Blog: A better way of deleting historical data from a large highly concurrent SQL Server table meet GDPR compliance

One of our customers, a global digital media company, came to us with an interesting problem. As part of their General Data Protection Regulation (GDPR) compliance program, our client identified two tables that contained hundreds of millions of rows of historical user login data. GDPR states that you can process personal data while there is a contractual obligation with your client. However, once you terminate the contractual obligation and you have no legitimate interest with the data, deleting historical data protects against potential fines from the European Union (EU).

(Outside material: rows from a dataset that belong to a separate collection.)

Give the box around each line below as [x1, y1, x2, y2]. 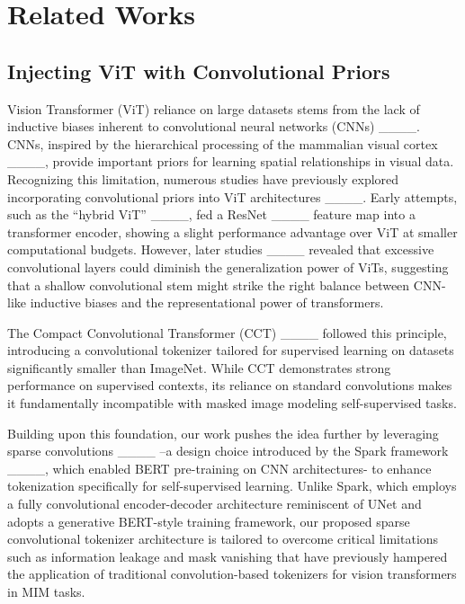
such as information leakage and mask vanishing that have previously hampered [7, 546, 448, 565]
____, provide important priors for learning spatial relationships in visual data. [7, 152, 454, 171]
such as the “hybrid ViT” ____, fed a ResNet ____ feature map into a [7, 205, 416, 224]
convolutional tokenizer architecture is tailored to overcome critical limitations [7, 529, 439, 548]
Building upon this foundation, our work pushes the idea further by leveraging [7, 423, 439, 442]
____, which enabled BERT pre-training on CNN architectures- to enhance [7, 458, 432, 477]
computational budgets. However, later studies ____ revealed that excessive [7, 240, 434, 259]
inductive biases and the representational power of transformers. [30, 293, 384, 312]
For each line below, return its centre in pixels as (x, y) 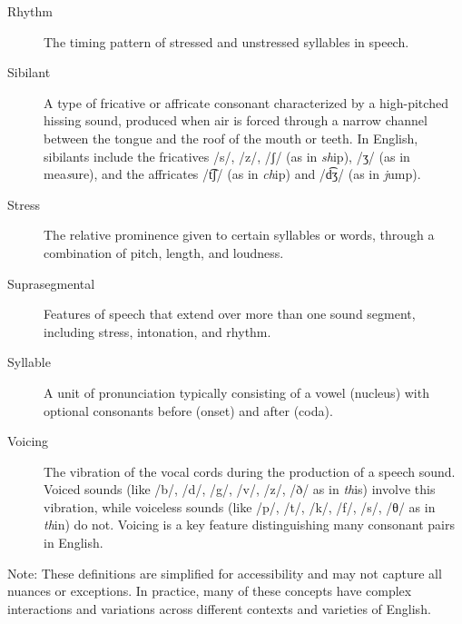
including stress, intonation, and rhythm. (157, 331)
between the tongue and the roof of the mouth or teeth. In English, (231, 138)
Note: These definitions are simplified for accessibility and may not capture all (225, 573)
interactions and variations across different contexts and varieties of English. (219, 608)
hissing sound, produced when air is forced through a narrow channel (236, 120)
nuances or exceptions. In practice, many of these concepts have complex (210, 591)
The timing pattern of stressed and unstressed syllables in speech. (226, 41)
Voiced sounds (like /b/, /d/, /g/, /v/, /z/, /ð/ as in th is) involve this (240, 489)
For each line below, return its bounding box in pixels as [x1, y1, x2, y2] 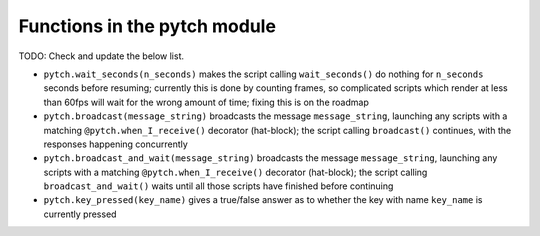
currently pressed [43, 208, 117, 220]
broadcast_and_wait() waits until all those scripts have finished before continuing [43, 180, 394, 192]
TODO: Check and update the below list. [18, 50, 185, 62]
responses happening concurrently [43, 138, 189, 150]
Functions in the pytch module [18, 15, 277, 37]
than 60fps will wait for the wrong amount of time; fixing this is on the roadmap [43, 96, 369, 108]

SQL Server table GDPR compliance

The first table with 800 million records included login data since the company had started. However, our client never really processed much of the data. To remedy this, we truncated the table, dropped the table from the database, and then removed the code that transferred the login records from the transaction table.

The second table, called  SiteActivity.UserLogins, presented an interesting challenge. This table contained 560 million rows, of which 500 million rows were older than their privacy statement limit of 90 days. Since GDPR dictates that you must store data for the shortest time possible, 500 million records were in violation of the GDPR regulation and our client was vulnerable to significant fines. To make matters worse, every time a user logged into their system, their system wrote a record to the UserLogins table.

Problems deleting historical data from a large highly concurrent database

So, what could possibly go wrong with the following simple SQL statement?

1
DELETE FROM SecuritySchema.tbApplicationUsers WHERE LastLoginDate <= GETDATE() - 90

Essentially, SQL Server always acquires an exclusive lock on the table and holds onto it until it completes the transaction. This means that no one can actually log into their system until SQL Server completes the deletion of 500 million rows. In addition, the SQL Server fully logs the action in the transaction log. To make the problem even more interesting, the database participated in an Always On Availability Group cross-region replication on AWS with EC2 instances. In essence, the application would die a certain death as EBS drives supporting the database for the primary and secondary replicas exceed their IOPS thresholds!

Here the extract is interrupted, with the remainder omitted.